The blue in her eyes is now navy with depression and her hair of ebony isn't as bouncy or as bright as before. It's... she's just lifeless right now. I call out to her gently, and I know she won't turn to look at me, but she'll open her ears to me... why do I feel like she's barely listening?
She's been this way for about two or three years now. Eve since freshman year started, she just as these violent mood swings... these fits of depression... these thoughts of suicide that plague her and tear at my heart. I would rather have her smiling and happy again. She's my best friend, my girlfriend, my love... would you not want your everything happy?

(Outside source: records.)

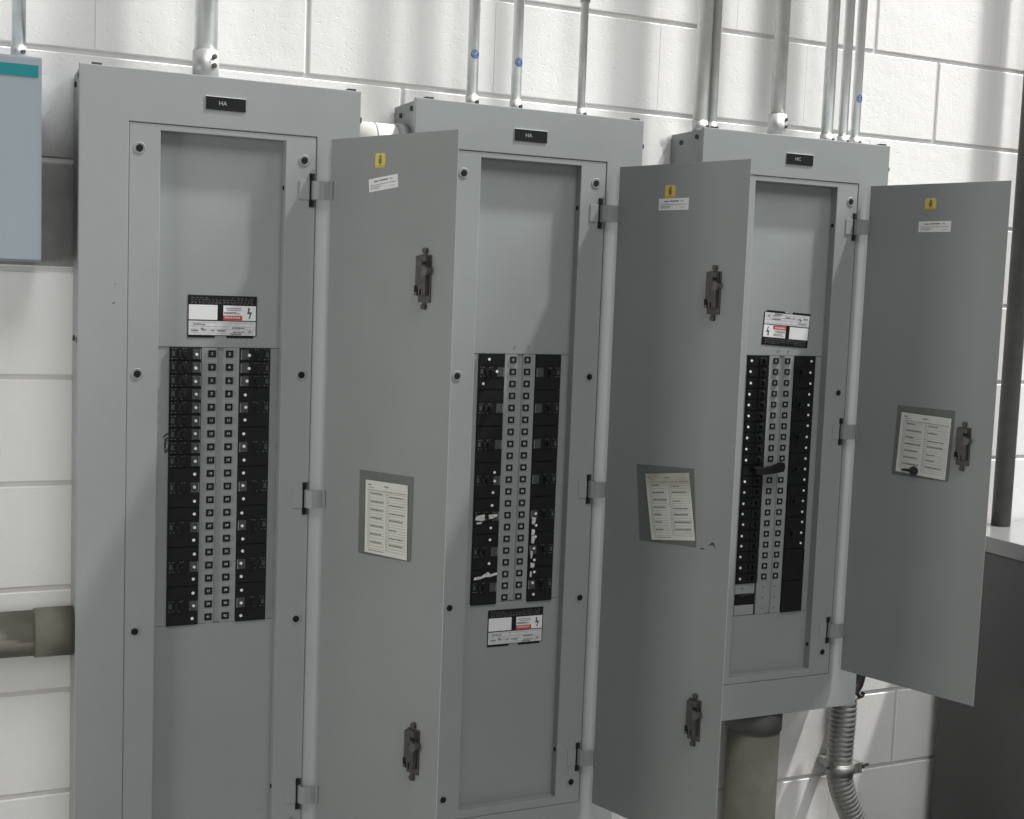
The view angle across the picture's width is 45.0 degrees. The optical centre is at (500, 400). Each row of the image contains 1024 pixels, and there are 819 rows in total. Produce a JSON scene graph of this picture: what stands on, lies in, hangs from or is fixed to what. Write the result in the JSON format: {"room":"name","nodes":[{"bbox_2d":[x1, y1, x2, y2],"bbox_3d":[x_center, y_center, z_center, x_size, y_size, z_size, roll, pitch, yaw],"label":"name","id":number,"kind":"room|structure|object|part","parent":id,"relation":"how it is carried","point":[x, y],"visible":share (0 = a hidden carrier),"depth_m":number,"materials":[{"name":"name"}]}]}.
{"room":"electrical room","nodes":[
{"label":"electrical room","id":0,"kind":"room"},
{"bbox_2d":[0,0,1023,818],"bbox_3d":[0.418,-1.270,2.881,8.200,5.283,0.200,0,6,-24],"label":"wall","id":1,"kind":"structure","parent":0,"point":[943,79],"depth_m":2.64,"materials":[{"name":"white brick"}]},
{"bbox_2d":[0,53,41,261],"bbox_3d":[-1.018,-0.430,2.157,0.400,0.357,0.120,0,6,-24],"label":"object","id":2,"kind":"object","parent":1,"relation":"attached to","point":[20,76],"visible":1,"depth_m":2.17,"materials":[{"name":"blue metal"}]},
{"bbox_2d":[10,0,26,55],"bbox_3d":[-0.828,-1.406,2.130,0.028,1.604,0.031,0,6,-24],"label":"conduit","id":3,"kind":"object","parent":2,"relation":"on","point":[18,7],"visible":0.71,"depth_m":2.19,"materials":[{"name":"metal"}]},
{"bbox_2d":[69,62,459,818],"bbox_3d":[-0.460,0.201,2.288,0.602,1.592,0.450,0,6,-24],"label":"electrical panelboard","id":4,"kind":"object","parent":1,"relation":"attached to","point":[263,285],"visible":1,"depth_m":2.33,"materials":[{"name":"grey metal"}]},
{"bbox_2d":[0,605,74,657],"bbox_3d":[-1.246,0.435,2.149,0.958,0.092,0.092,0,6,-24],"label":"conduit","id":5,"kind":"object","parent":4,"relation":"attached to","point":[41,631],"visible":0.95,"depth_m":2.28,"materials":[{"name":"beige plastic"}]},
{"bbox_3d":[-0.610,0.393,2.352,0.017,0.013,0.012,0,6,-24],"label":"breaker handle","id":6,"kind":"part","parent":4,"relation":"part of","materials":[{"name":"black plastic"}]},
{"bbox_3d":[-0.607,0.317,2.345,0.017,0.013,0.012,0,6,-24],"label":"breaker handle","id":7,"kind":"part","parent":4,"relation":"part of","materials":[{"name":"black plastic"}]},
{"bbox_3d":[-0.605,0.241,2.339,0.017,0.013,0.012,0,6,-24],"label":"breaker handle","id":8,"kind":"part","parent":4,"relation":"part of","materials":[{"name":"black plastic"}]},
{"bbox_3d":[-0.602,0.166,2.332,0.017,0.013,0.012,0,6,-24],"label":"breaker handle","id":9,"kind":"part","parent":4,"relation":"part of","materials":[{"name":"black plastic"}]},
{"bbox_3d":[-0.600,0.115,2.328,0.017,0.013,0.012,0,6,-24],"label":"breaker handle","id":10,"kind":"part","parent":4,"relation":"part of","materials":[{"name":"black plastic"}]},
{"bbox_3d":[-0.599,0.090,2.325,0.017,0.013,0.012,0,6,-24],"label":"breaker handle","id":11,"kind":"part","parent":4,"relation":"part of","materials":[{"name":"black plastic"}]},
{"bbox_3d":[-0.598,0.065,2.323,0.017,0.013,0.012,0,6,-24],"label":"breaker handle","id":12,"kind":"part","parent":4,"relation":"part of","materials":[{"name":"black plastic"}]},
{"bbox_3d":[-0.597,0.039,2.321,0.017,0.013,0.012,0,6,-24],"label":"breaker handle","id":13,"kind":"part","parent":4,"relation":"part of","materials":[{"name":"black plastic"}]},
{"bbox_3d":[-0.596,0.014,2.319,0.017,0.013,0.012,0,6,-24],"label":"breaker handle","id":14,"kind":"part","parent":4,"relation":"part of","materials":[{"name":"black plastic"}]},
{"bbox_3d":[-0.595,-0.011,2.316,0.017,0.013,0.012,0,6,-24],"label":"breaker handle","id":15,"kind":"part","parent":4,"relation":"part of","materials":[{"name":"black plastic"}]},
{"bbox_3d":[-0.594,-0.037,2.314,0.017,0.013,0.012,0,6,-24],"label":"breaker handle","id":16,"kind":"part","parent":4,"relation":"part of","materials":[{"name":"black plastic"}]},
{"bbox_3d":[-0.593,-0.062,2.312,0.017,0.013,0.012,0,6,-24],"label":"breaker handle","id":17,"kind":"part","parent":4,"relation":"part of","materials":[{"name":"black plastic"}]},
{"bbox_3d":[-0.592,-0.087,2.310,0.017,0.013,0.012,0,6,-24],"label":"breaker handle","id":18,"kind":"part","parent":4,"relation":"part of","materials":[{"name":"black plastic"}]},
{"bbox_2d":[192,0,218,76],"bbox_3d":[-0.528,-1.402,2.265,0.049,1.614,0.049,1,5,-7],"label":"conduit","id":19,"kind":"object","parent":4,"relation":"on","point":[205,54],"visible":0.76,"depth_m":2.31,"materials":[{"name":"metal"}]},
{"bbox_3d":[-0.526,-0.159,2.341,0.130,0.080,0.002,0,6,-24],"label":"rating plate","id":20,"kind":"part","parent":4,"relation":"part of","materials":[{"name":"white paper"}]},
{"bbox_3d":[-0.507,-0.548,2.284,0.074,0.024,0.002,0,6,-24],"label":"name plate","id":21,"kind":"part","parent":4,"relation":"part of","materials":[{"name":"black plastic"}]},
{"bbox_3d":[-0.480,0.393,2.410,0.017,0.013,0.012,0,6,-24],"label":"breaker handle","id":22,"kind":"part","parent":4,"relation":"part of","materials":[{"name":"black plastic"}]},
{"bbox_3d":[-0.477,0.317,2.403,0.017,0.013,0.012,0,6,-24],"label":"breaker handle","id":23,"kind":"part","parent":4,"relation":"part of","materials":[{"name":"black plastic"}]},
{"bbox_3d":[-0.474,0.241,2.396,0.017,0.013,0.012,0,6,-24],"label":"breaker handle","id":24,"kind":"part","parent":4,"relation":"part of","materials":[{"name":"black plastic"}]},
{"bbox_3d":[-0.471,0.165,2.390,0.017,0.013,0.012,0,6,-24],"label":"breaker handle","id":25,"kind":"part","parent":4,"relation":"part of","materials":[{"name":"black plastic"}]},
{"bbox_3d":[-0.468,0.089,2.383,0.017,0.013,0.012,0,6,-24],"label":"breaker handle","id":26,"kind":"part","parent":4,"relation":"part of","materials":[{"name":"black plastic"}]},
{"bbox_3d":[-0.466,0.014,2.376,0.017,0.013,0.012,0,6,-24],"label":"breaker handle","id":27,"kind":"part","parent":4,"relation":"part of","materials":[{"name":"black plastic"}]},
{"bbox_3d":[-0.464,-0.037,2.372,0.017,0.013,0.012,0,6,-24],"label":"breaker handle","id":28,"kind":"part","parent":4,"relation":"part of","materials":[{"name":"black plastic"}]},
{"bbox_3d":[-0.463,-0.062,2.369,0.017,0.013,0.012,0,6,-24],"label":"breaker handle","id":29,"kind":"part","parent":4,"relation":"part of","materials":[{"name":"black plastic"}]},
{"bbox_3d":[-0.462,-0.087,2.367,0.017,0.013,0.012,0,6,-24],"label":"breaker handle","id":30,"kind":"part","parent":4,"relation":"part of","materials":[{"name":"black plastic"}]},
{"bbox_2d":[360,121,410,136],"bbox_3d":[-0.249,-0.513,2.481,0.117,0.092,0.092,0,6,-24],"label":"conduit","id":31,"kind":"object","parent":4,"relation":"attached to","point":[367,129],"visible":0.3,"depth_m":2.45,"materials":[{"name":"plastic"}]},
{"bbox_3d":[-0.221,0.211,2.315,0.333,1.397,0.004,7,7,41],"label":"door","id":32,"kind":"part","parent":4,"relation":"part of","materials":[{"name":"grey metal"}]},
{"bbox_2d":[394,96,751,818],"bbox_3d":[0.105,0.200,2.532,0.574,1.592,0.461,0,6,-24],"label":"electrical panelboard","id":33,"kind":"object","parent":1,"relation":"attached to","point":[598,306],"visible":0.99,"depth_m":2.60,"materials":[{"name":"grey metal"}]},
{"bbox_2d":[465,0,480,103],"bbox_3d":[-0.030,-1.403,2.483,0.027,1.614,0.030,0,6,-24],"label":"conduit","id":34,"kind":"object","parent":33,"relation":"on","point":[474,5],"visible":0.89,"depth_m":2.54,"materials":[{"name":"metal"}]},
{"bbox_3d":[-0.038,0.396,2.606,0.017,0.013,0.012,0,6,-24],"label":"breaker handle","id":35,"kind":"part","parent":33,"relation":"part of","materials":[{"name":"black plastic"}]},
{"bbox_3d":[-0.035,0.320,2.599,0.017,0.013,0.012,0,6,-24],"label":"breaker handle","id":36,"kind":"part","parent":33,"relation":"part of","materials":[{"name":"black plastic"}]},
{"bbox_3d":[-0.029,0.168,2.585,0.017,0.013,0.012,0,6,-24],"label":"breaker handle","id":37,"kind":"part","parent":33,"relation":"part of","materials":[{"name":"black plastic"}]},
{"bbox_3d":[-0.026,0.092,2.579,0.017,0.013,0.012,0,6,-24],"label":"breaker handle","id":38,"kind":"part","parent":33,"relation":"part of","materials":[{"name":"black plastic"}]},
{"bbox_3d":[-0.024,0.017,2.572,0.017,0.013,0.012,0,6,-24],"label":"breaker handle","id":39,"kind":"part","parent":33,"relation":"part of","materials":[{"name":"black plastic"}]},
{"bbox_3d":[-0.021,-0.059,2.565,0.017,0.013,0.012,0,6,-24],"label":"breaker handle","id":40,"kind":"part","parent":33,"relation":"part of","materials":[{"name":"black plastic"}]},
{"bbox_3d":[0.032,0.486,2.655,0.130,0.080,0.002,0,6,-24],"label":"rating plate","id":41,"kind":"part","parent":33,"relation":"part of","materials":[{"name":"white paper"}]},
{"bbox_2d":[510,0,524,107],"bbox_3d":[0.061,-1.403,2.523,0.026,1.614,0.029,0,6,-24],"label":"conduit","id":42,"kind":"object","parent":33,"relation":"on","point":[518,21],"visible":0.81,"depth_m":2.58,"materials":[{"name":"metal"}]},
{"bbox_3d":[0.039,0.193,2.610,0.517,1.588,0.010,0,6,-24],"label":"trim","id":43,"kind":"part","parent":33,"relation":"part of","materials":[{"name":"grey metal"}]},
{"bbox_3d":[0.063,-0.544,2.537,0.074,0.024,0.002,0,6,-24],"label":"name plate","id":44,"kind":"part","parent":33,"relation":"part of","materials":[{"name":"black plastic"}]},
{"bbox_3d":[0.093,0.396,2.663,0.017,0.013,0.012,0,6,-24],"label":"breaker handle","id":45,"kind":"part","parent":33,"relation":"part of","materials":[{"name":"black plastic"}]},
{"bbox_3d":[0.096,0.320,2.656,0.017,0.013,0.012,0,6,-24],"label":"breaker handle","id":46,"kind":"part","parent":33,"relation":"part of","materials":[{"name":"black plastic"}]},
{"bbox_3d":[0.099,0.244,2.650,0.017,0.013,0.012,0,6,-24],"label":"breaker handle","id":47,"kind":"part","parent":33,"relation":"part of","materials":[{"name":"black plastic"}]},
{"bbox_3d":[0.101,0.168,2.643,0.017,0.013,0.012,0,6,-24],"label":"breaker handle","id":48,"kind":"part","parent":33,"relation":"part of","materials":[{"name":"black plastic"}]},
{"bbox_3d":[0.104,0.092,2.636,0.017,0.013,0.012,0,6,-24],"label":"breaker handle","id":49,"kind":"part","parent":33,"relation":"part of","materials":[{"name":"black plastic"}]},
{"bbox_3d":[0.107,0.016,2.630,0.017,0.013,0.012,0,6,-24],"label":"breaker handle","id":50,"kind":"part","parent":33,"relation":"part of","materials":[{"name":"black plastic"}]},
{"bbox_3d":[0.110,-0.059,2.623,0.017,0.013,0.012,0,6,-24],"label":"breaker handle","id":51,"kind":"part","parent":33,"relation":"part of","materials":[{"name":"black plastic"}]},
{"bbox_2d":[576,0,589,114],"bbox_3d":[0.202,-1.403,2.586,0.022,1.614,0.024,0,6,-24],"label":"conduit","id":52,"kind":"object","parent":33,"relation":"on","point":[580,109],"visible":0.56,"depth_m":2.64,"materials":[{"name":"metal"}]},
{"bbox_3d":[0.344,0.213,2.558,0.004,1.392,0.333,-3,7,-43],"label":"door","id":53,"kind":"part","parent":33,"relation":"part of","materials":[{"name":"grey metal"}]},
{"bbox_2d":[671,126,1011,720],"bbox_3d":[0.720,0.080,2.791,0.574,1.354,0.461,0,6,-24],"label":"electrical panelboard","id":54,"kind":"object","parent":1,"relation":"attached to","point":[872,311],"visible":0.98,"depth_m":2.86,"materials":[{"name":"grey metal"}]},
{"bbox_2d":[692,0,713,130],"bbox_3d":[0.478,-1.404,2.709,0.035,1.614,0.035,1,5,-7],"label":"conduit","id":55,"kind":"object","parent":54,"relation":"on","point":[705,7],"visible":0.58,"depth_m":2.75,"materials":[{"name":"metal"}]},
{"bbox_2d":[708,0,722,127],"bbox_3d":[0.506,-1.404,2.720,0.025,1.614,0.028,0,6,-24],"label":"conduit","id":56,"kind":"object","parent":54,"relation":"on","point":[718,4],"visible":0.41,"depth_m":2.77,"materials":[{"name":"metal"}]},
{"bbox_3d":[0.587,0.415,2.883,0.017,0.013,0.012,0,6,-24],"label":"breaker handle","id":57,"kind":"part","parent":54,"relation":"part of","materials":[{"name":"black plastic"}]},
{"bbox_3d":[0.588,0.390,2.881,0.017,0.013,0.012,0,6,-24],"label":"breaker handle","id":58,"kind":"part","parent":54,"relation":"part of","materials":[{"name":"black plastic"}]},
{"bbox_3d":[0.588,0.364,2.879,0.017,0.013,0.012,0,6,-24],"label":"breaker handle","id":59,"kind":"part","parent":54,"relation":"part of","materials":[{"name":"black plastic"}]},
{"bbox_3d":[0.589,0.339,2.877,0.017,0.013,0.012,0,6,-24],"label":"breaker handle","id":60,"kind":"part","parent":54,"relation":"part of","materials":[{"name":"black plastic"}]},
{"bbox_3d":[0.590,0.314,2.874,0.017,0.013,0.012,0,6,-24],"label":"breaker handle","id":61,"kind":"part","parent":54,"relation":"part of","materials":[{"name":"black plastic"}]},
{"bbox_3d":[0.591,0.288,2.872,0.017,0.013,0.012,0,6,-24],"label":"breaker handle","id":62,"kind":"part","parent":54,"relation":"part of","materials":[{"name":"black plastic"}]},
{"bbox_3d":[0.592,0.263,2.870,0.017,0.013,0.012,0,6,-24],"label":"breaker handle","id":63,"kind":"part","parent":54,"relation":"part of","materials":[{"name":"black plastic"}]},
{"bbox_3d":[0.593,0.238,2.868,0.017,0.013,0.012,0,6,-24],"label":"breaker handle","id":64,"kind":"part","parent":54,"relation":"part of","materials":[{"name":"black plastic"}]},
{"bbox_3d":[0.594,0.213,2.865,0.017,0.013,0.012,0,6,-24],"label":"breaker handle","id":65,"kind":"part","parent":54,"relation":"part of","materials":[{"name":"black plastic"}]},
{"bbox_3d":[0.595,0.187,2.863,0.017,0.013,0.012,0,6,-24],"label":"breaker handle","id":66,"kind":"part","parent":54,"relation":"part of","materials":[{"name":"black plastic"}]},
{"bbox_3d":[0.597,0.137,2.859,0.017,0.013,0.012,0,6,-24],"label":"breaker handle","id":67,"kind":"part","parent":54,"relation":"part of","materials":[{"name":"black plastic"}]},
{"bbox_3d":[0.598,0.112,2.857,0.017,0.013,0.012,0,6,-24],"label":"breaker handle","id":68,"kind":"part","parent":54,"relation":"part of","materials":[{"name":"black plastic"}]},
{"bbox_3d":[0.599,0.086,2.854,0.017,0.013,0.012,0,6,-24],"label":"breaker handle","id":69,"kind":"part","parent":54,"relation":"part of","materials":[{"name":"black plastic"}]},
{"bbox_3d":[0.600,0.061,2.852,0.017,0.013,0.012,0,6,-24],"label":"breaker handle","id":70,"kind":"part","parent":54,"relation":"part of","materials":[{"name":"black plastic"}]},
{"bbox_3d":[0.601,0.036,2.850,0.017,0.013,0.012,0,6,-24],"label":"breaker handle","id":71,"kind":"part","parent":54,"relation":"part of","materials":[{"name":"black plastic"}]},
{"bbox_3d":[0.602,0.010,2.848,0.017,0.013,0.012,0,6,-24],"label":"breaker handle","id":72,"kind":"part","parent":54,"relation":"part of","materials":[{"name":"black plastic"}]},
{"bbox_3d":[0.603,-0.015,2.845,0.017,0.013,0.012,0,6,-24],"label":"breaker handle","id":73,"kind":"part","parent":54,"relation":"part of","materials":[{"name":"black plastic"}]},
{"bbox_3d":[0.603,-0.040,2.843,0.017,0.013,0.012,0,6,-24],"label":"breaker handle","id":74,"kind":"part","parent":54,"relation":"part of","materials":[{"name":"black plastic"}]},
{"bbox_3d":[0.604,-0.066,2.841,0.017,0.013,0.012,0,6,-24],"label":"breaker handle","id":75,"kind":"part","parent":54,"relation":"part of","materials":[{"name":"black plastic"}]},
{"bbox_3d":[0.605,-0.091,2.839,0.017,0.013,0.012,0,6,-24],"label":"breaker handle","id":76,"kind":"part","parent":54,"relation":"part of","materials":[{"name":"black plastic"}]},
{"bbox_3d":[0.619,0.157,2.863,0.081,0.028,0.024,0,6,-24],"label":"handle lock arm","id":77,"kind":"part","parent":54,"relation":"part of","materials":[{"name":"black plastic"}]},
{"bbox_2d":[767,0,790,134],"bbox_3d":[0.669,-1.405,2.793,0.043,1.614,0.043,1,5,-7],"label":"conduit","id":78,"kind":"object","parent":54,"relation":"on","point":[777,118],"visible":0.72,"depth_m":2.84,"materials":[{"name":"metal"}]},
{"bbox_3d":[0.663,-0.166,2.866,0.130,0.080,0.002,3,4,-24],"label":"rating plate","id":79,"kind":"part","parent":54,"relation":"part of","materials":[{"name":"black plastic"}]},
{"bbox_3d":[0.693,0.314,2.920,0.017,0.013,0.012,0,6,-24],"label":"breaker handle","id":80,"kind":"part","parent":54,"relation":"part of","materials":[{"name":"black plastic"}]},
{"bbox_3d":[0.655,0.073,2.870,0.517,1.350,0.010,0,6,-24],"label":"trim","id":81,"kind":"part","parent":54,"relation":"part of","materials":[{"name":"grey metal"}]},
{"bbox_3d":[0.696,0.238,2.913,0.017,0.013,0.012,0,6,-24],"label":"breaker handle","id":82,"kind":"part","parent":54,"relation":"part of","materials":[{"name":"black plastic"}]},
{"bbox_3d":[0.698,0.162,2.906,0.017,0.013,0.012,0,6,-24],"label":"breaker handle","id":83,"kind":"part","parent":54,"relation":"part of","materials":[{"name":"black plastic"}]},
{"bbox_3d":[0.701,0.086,2.900,0.017,0.013,0.012,0,6,-24],"label":"breaker handle","id":84,"kind":"part","parent":54,"relation":"part of","materials":[{"name":"black plastic"}]},
{"bbox_3d":[0.681,-0.548,2.809,0.074,0.024,0.002,0,6,-24],"label":"name plate","id":85,"kind":"part","parent":54,"relation":"part of","materials":[{"name":"black plastic"}]},
{"bbox_3d":[0.704,0.010,2.893,0.017,0.013,0.012,0,6,-24],"label":"breaker handle","id":86,"kind":"part","parent":54,"relation":"part of","materials":[{"name":"black plastic"}]},
{"bbox_3d":[0.707,-0.066,2.886,0.017,0.013,0.012,0,6,-24],"label":"breaker handle","id":87,"kind":"part","parent":54,"relation":"part of","materials":[{"name":"black plastic"}]},
{"bbox_2d":[820,0,840,139],"bbox_3d":[0.800,-1.405,2.850,0.032,1.614,0.035,0,6,-24],"label":"conduit","id":88,"kind":"object","parent":54,"relation":"on","point":[833,19],"visible":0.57,"depth_m":2.90,"materials":[{"name":"metal"}]},
{"bbox_2d":[817,695,868,818],"bbox_3d":[0.903,1.057,3.171,0.216,0.645,0.104,0,6,-24],"label":"conduit","id":89,"kind":"object","parent":54,"relation":"attached to","point":[840,767],"visible":0.96,"depth_m":3.09,"materials":[{"name":"metal"}]},
{"bbox_2d":[837,0,855,141],"bbox_3d":[0.843,-1.405,2.868,0.026,1.614,0.029,0,6,-24],"label":"conduit","id":90,"kind":"object","parent":54,"relation":"on","point":[850,4],"visible":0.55,"depth_m":2.92,"materials":[{"name":"metal"}]},
{"bbox_2d":[849,0,867,142],"bbox_3d":[0.876,-1.405,2.883,0.025,1.614,0.028,0,6,-24],"label":"conduit","id":91,"kind":"object","parent":54,"relation":"on","point":[862,4],"visible":0.82,"depth_m":2.93,"materials":[{"name":"metal"}]},
{"bbox_2d":[855,674,865,698],"bbox_3d":[0.898,0.549,3.119,0.059,0.440,0.137,7,7,44],"label":"cable","id":92,"kind":"object","parent":54,"relation":"attached to","point":[860,679],"visible":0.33,"depth_m":3.16,"materials":[{"name":"black plastic"}]},
{"bbox_2d":[901,466,917,475],"bbox_3d":[0.938,0.160,2.835,0.003,0.021,0.040,-3,7,-43],"label":"key","id":93,"kind":"object","parent":54,"relation":"attached to","point":[913,470],"visible":1,"depth_m":2.83,"materials":[{"name":"black"}]},
{"bbox_3d":[0.959,0.089,2.817,0.004,1.156,0.333,-3,7,-43],"label":"door","id":94,"kind":"part","parent":54,"relation":"part of","materials":[{"name":"grey metal"}]},
{"bbox_3d":[2.824,1.983,-2.304,18.000,0.100,12.200,0,6,-24],"label":"floor","id":95,"kind":"structure","parent":0,"visible":0},
{"bbox_2d":[722,714,782,818],"bbox_3d":[0.605,1.057,3.022,0.133,0.641,0.133,0,6,-24],"label":"conduit","id":96,"kind":"object","parent":95,"relation":"on","point":[752,746],"visible":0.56,"depth_m":2.95,"materials":[{"name":"beige plastic"}]},
{"bbox_2d":[930,521,1023,818],"bbox_3d":[1.644,0.877,3.182,0.807,1.046,0.622,0,6,-24],"label":"base cabinet","id":97,"kind":"object","parent":95,"relation":"on","point":[979,760],"visible":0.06,"depth_m":3.11,"materials":[{"name":"grey metal"}]},
{"bbox_2d":[991,74,1023,526],"bbox_3d":[1.375,-0.913,3.173,0.049,2.500,0.049,0,6,-24],"label":"pipe","id":98,"kind":"object","parent":97,"relation":"on","point":[1013,349],"visible":1,"depth_m":3.23,"materials":[{"name":"grey metal"}]}
]}

She sits there in all her depressive glory and I can only frown as I look at her rub her arms gently, her short-sleeved shirt showing her recent tugging as she adjusts her uniform tie and she tries—I know because I taught her-- to pay attention and silence her thoughts. Her mind is so messed up.
My amethyst orbs blink and as she pulls up her arm sleeves, she winces so softly that nobody ever noticed... but I noticed. I always notice when it comes to her. It's so hard not to when it comes down to this girl I love so much. She's so beautiful... and yet, she doesn't think she is. She's so magnificent and she thinks she is horrible in almost every way.
And this pains me to no end because she... she harms herself. And at times she'll starve herself. And she gets so hurtful with the way she slices at her skin. It's not fair for her to do this, but... I can't stop her. I can only give her some kind of therapy and hold her when she needs me.
Because her parents don't care about what she does or about the way she feels. They abuse her verbally, they abuse her physically... they don't pay any attention to her, they constantly leave her with her eldest sister Tomoe (which is another source of her pains) and she always has to fend for herself. All she has is a small dog to comfort her in such a big house that is empty of feelings and empty of people almost all the time. I hate the fact that she finds herself locking herself in her room after they shun her with such hatred and cruelty she sobs in a corner and she takes another stab at herself with words... with feelings... with a razor...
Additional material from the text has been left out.